Der Ort erwachte. Erste Geister regten sich. Hier und dort gingen Türen auf, traten Männer aus den Häusern, überquerten den Platz, verbeugten sich vor dem Hut, um alsdann pflichtbewusst ihren alltäglichen Geschäftigkeiten nachzugehen. Später kamen die Frauen, die Kinder hinzu. Sie taten es einander gleich. Gleich unbedacht, mehr oder weniger ehrfurchtslos grüssten sie den Hut, oben auf der Stange, mitten auf dem Platz. Ameisen ähnlich, schienen sie einem genetischen Programm zu folgen. Ich staunte unentwegt, war über Stunden hinweg von diesem Treiben eingenommen. Gegen Abend erst, als sich die Menge lichtete, die späten Heimkehrer ihren letzten Gruss verrichteten, wurde ich unruhig.

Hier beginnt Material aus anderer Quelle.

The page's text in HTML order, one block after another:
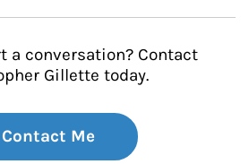
a conversation? Contact
Gillette today.
Contact Me
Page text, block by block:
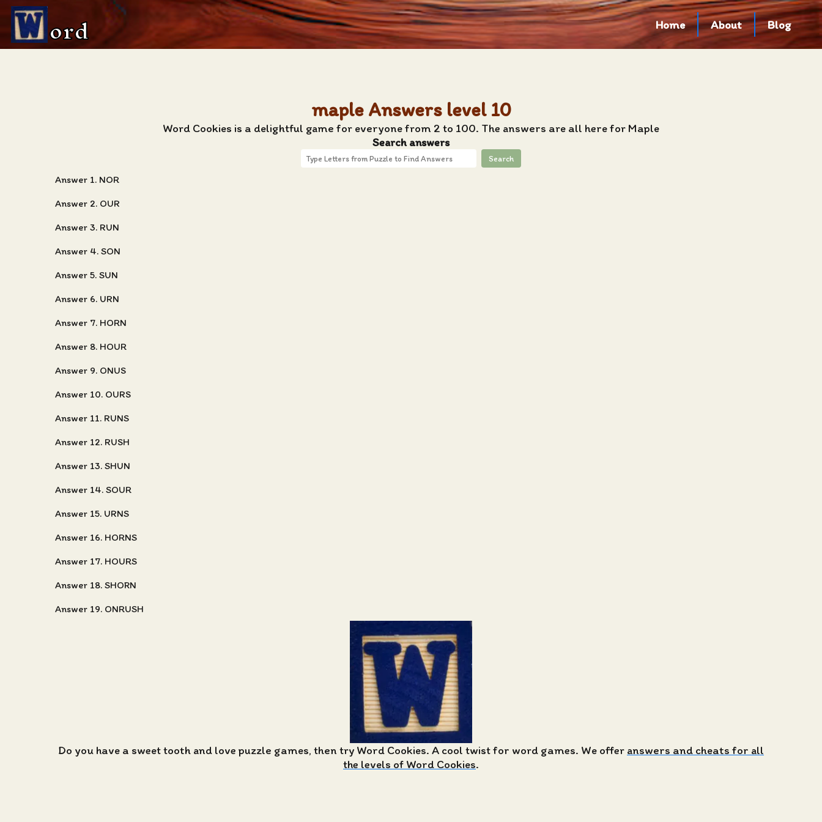
ord Home About Blog
maple Answers level 10
Word Cookies is a delightful game for everyone from 2 to 100. The answers are all here for Maple
Search answers
Search
Answer 1. NOR
Answer 2. OUR
Answer 3. RUN
Answer 4. SON
Answer 5. SUN
Answer 6. URN
Answer 7. HORN
Answer 8. HOUR
Answer 9. ONUS
Answer 10. OURS
Answer 11. RUNS
Answer 12. RUSH
Answer 13. SHUN
Answer 14. SOUR
Answer 15. URNS
Answer 16. HORNS
Answer 17. HOURS
Answer 18. SHORN
Answer 19. ONRUSH
Do you have a sweet tooth and love puzzle games, then try Word Cookies. A cool twist for word games. We offer answers and cheats for all
the levels of Word Cookies.
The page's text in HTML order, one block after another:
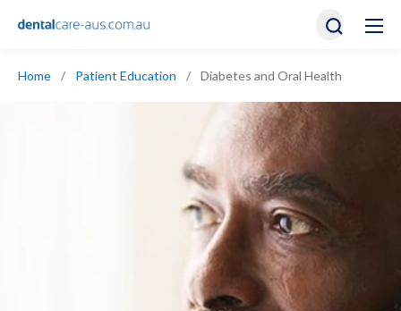
Home / Patient Education / Diabetes and Oral Health
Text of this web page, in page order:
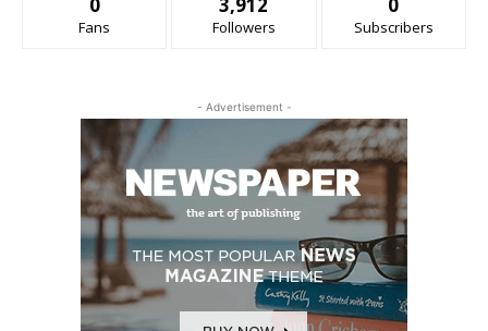
0
Fans
3,912
Followers
0
Subscribers
- Advertisement -

Meine Stimmung sank zusehends. Ungeduldig blickte ich zu Tell hinüber, stellte mit Befremden fest, dass dieser keinerlei Anstalten machte, in das Geschehen einzugreifen. Noch immer warf er den Tauben Brotkrumen zu. Sein Vorrat war unerschöpflich, die Tauben schienen unersättlich. In diesem Moment fiel es mir wie Schuppen von den Augen: Diese Szene würde sich weitere sieben- hundert Jahre lang tagtäglich wiederholen, wenn keiner sich bereitfand, dem Spuk ein Ende zu bereiten. Mit dem Hauptdarsteller war nicht mehr zu rechnen. Sein Heldentum Legende.

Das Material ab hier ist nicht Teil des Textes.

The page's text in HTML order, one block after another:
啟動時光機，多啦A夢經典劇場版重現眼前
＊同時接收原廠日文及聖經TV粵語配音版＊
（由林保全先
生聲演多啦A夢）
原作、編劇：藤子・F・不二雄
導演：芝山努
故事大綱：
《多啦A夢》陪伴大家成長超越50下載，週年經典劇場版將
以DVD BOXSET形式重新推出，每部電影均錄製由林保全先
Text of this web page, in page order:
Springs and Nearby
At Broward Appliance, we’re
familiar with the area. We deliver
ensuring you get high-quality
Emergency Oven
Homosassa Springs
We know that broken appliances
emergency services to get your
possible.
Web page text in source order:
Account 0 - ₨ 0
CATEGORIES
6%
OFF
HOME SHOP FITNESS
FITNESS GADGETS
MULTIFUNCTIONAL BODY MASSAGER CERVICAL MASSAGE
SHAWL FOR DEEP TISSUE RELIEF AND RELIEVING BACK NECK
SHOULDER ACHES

Ohnmacht und Wut stiegen in mir hoch, prasselten als Donnerwetter auf Tell nieder und lösten sich in Tränen auf. Ich war zerstört. Mit letzter Anstrengung forderte ich den Mann auf, mich nach Hause zu befördern. Wir brachen unvermittelt auf. Tell, unbeeindruckt von meinem Ausbruch, schritt wie eh und je aufrechten Ganges vor mir her und setzte mich zu Hause ab. Meine abgrundtiefe Enttäuschung schnürte mir die Kehle zu, schloss sich als bleierner Mantel um meine Brust und drückte mich zu Boden. Erschöpft dämmerte ich hinüber.

Die Nacht war tief und schwarz und traumlos. Draussen fegte ein Föhnsturm durchs Land, ergriff meine Seele, wirbelte sie hoch und schoss sie zu den Sternen. Als ich erwachte, die Augen aufschlug und die ersten Sonnenstrahlen durch die Fensterläden mir entgegenblinzelten, huschte ein Lächeln über mein Gesicht – ein Lächeln der Erkenntnis: Nein - nicht Tell war der Versager.

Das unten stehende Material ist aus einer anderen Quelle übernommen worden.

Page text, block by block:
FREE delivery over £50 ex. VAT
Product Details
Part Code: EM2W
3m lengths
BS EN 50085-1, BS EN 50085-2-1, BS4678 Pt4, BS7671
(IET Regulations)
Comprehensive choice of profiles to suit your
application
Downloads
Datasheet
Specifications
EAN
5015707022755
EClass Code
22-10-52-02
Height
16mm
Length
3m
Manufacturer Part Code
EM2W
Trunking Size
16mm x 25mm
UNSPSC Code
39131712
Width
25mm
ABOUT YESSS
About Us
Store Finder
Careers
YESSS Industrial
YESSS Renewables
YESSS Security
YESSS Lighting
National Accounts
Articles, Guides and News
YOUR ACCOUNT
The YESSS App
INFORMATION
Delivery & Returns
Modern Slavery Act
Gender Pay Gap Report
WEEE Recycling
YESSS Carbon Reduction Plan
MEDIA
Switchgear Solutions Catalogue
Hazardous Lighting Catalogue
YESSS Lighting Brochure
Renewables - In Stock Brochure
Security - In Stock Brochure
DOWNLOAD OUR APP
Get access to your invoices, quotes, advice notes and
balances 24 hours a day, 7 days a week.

Nachtrag: Als ich vor ein paar Wochen dem Tell-Denkmal in Altdorf einen Besuch abstattete, sass dort auf einer Bank unter einem Lindenbaum ein bärtiger Mann in weisser Kutte und fütterte die Tauben. Da trat ein Tourist mit einem Kind an der Hand hinzu, und ich hörte, wie der Kleine zu dem Alten etwas scheu und unbeholfen sagte: «Mister, Tell, please tell me the story about him.»

Irene Maria Koller, geboren in der Bundesfeiernacht, ist eine politisch und religiös unabhängige Bürgerin, Grossmutter, Aktionskünstlerin, allein dem Leben verpflichtet. Als gebürtige Luzernerin ist sie seit bald 50 Jahren wohnhaft im Baselbiet.